- Born: c.1955 (aged 70-71) Germany
- Occupation: Actress (former)
- Known for: Number 96 (TV series) as Lorelei Wilkinson

= Josephine Knur =

Australian actress

Josephine Knur (c. 1955). is a former Australian actress recognised for her eight-month stint as Lorelei Wilkinson in television soap opera Number 96 in 1974 and The Unisexers

==Career ==
Knur was born in Germany in around 1955, and came to Australia with her family age 5, initially worked for Crawford Productions, as a wardrobe mistress while taking extra and acting jobs guesting in series Ryan and Bellbird, and appearing in TV commercials. She then resigned from the wardrobe department to devote her time to pursuing an acting career full-time, starting with training at the Crawford's acting school.

Knur's attractive appearance led to an offer to appear in a decorative, semi-nude role in sex comedy film Alvin Purple, which Knur rejected as it contained no real acting.
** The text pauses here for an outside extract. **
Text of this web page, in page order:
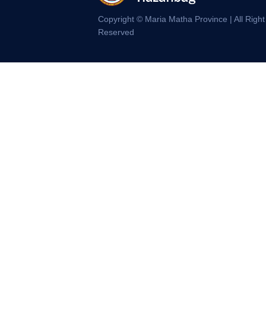
Copyright © Maria Matha Province | All Right
Reserved

During 1974, Knur had guest roles acting in three episodes of police drama Division 4 each time portraying a different character. In mid 1974 Knur joined the cast of soap opera Number 96 as vivacious dumb-blonde waitress Lorelei Wilkinson, and outfitted in costumes to enhance her physical attractiveness. A comedy character, Lorelei tried to increase her vocabulary by learning a word a day from the dictionary, then incorporating the word into her daily conversation. Knur accepted the requirement to appear nude in Number 96, reasoning the role "gives me a chance to act and be seen acting".
 Knur was probably best known in the series in the "pantyhose strangler" story-arc in which her character was the first victim of the perpetrator and was killed off in November 1974.

Eleven years later, in 1986, the seriesPrisoner featured another character with the name Lorelei Wilkinson, in this instance played by Paula Duncan.
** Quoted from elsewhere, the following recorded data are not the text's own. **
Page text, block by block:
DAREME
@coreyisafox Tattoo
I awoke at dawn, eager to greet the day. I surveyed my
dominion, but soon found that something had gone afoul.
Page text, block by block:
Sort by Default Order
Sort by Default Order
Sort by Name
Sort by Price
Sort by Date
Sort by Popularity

Following Number 96, Knur was cast in a new soap opera The Unisexers created by the Number 96 producers, Cash Harmon Television. The series debuted 7 February 1975 and Knur played regular character Sally Pickles.
The Unisexers proved to be a ratings disaster and taken off air after only three weeks and 15 half-hour episodes.

In 1975 it was reported that Knur and another former Number 96 actor, Pamela Garrick, had made plans to leave Sydney together due to the lack of acting offers, and to work in the Philippines. Knur had no further film or television acting credits after The Unisexers.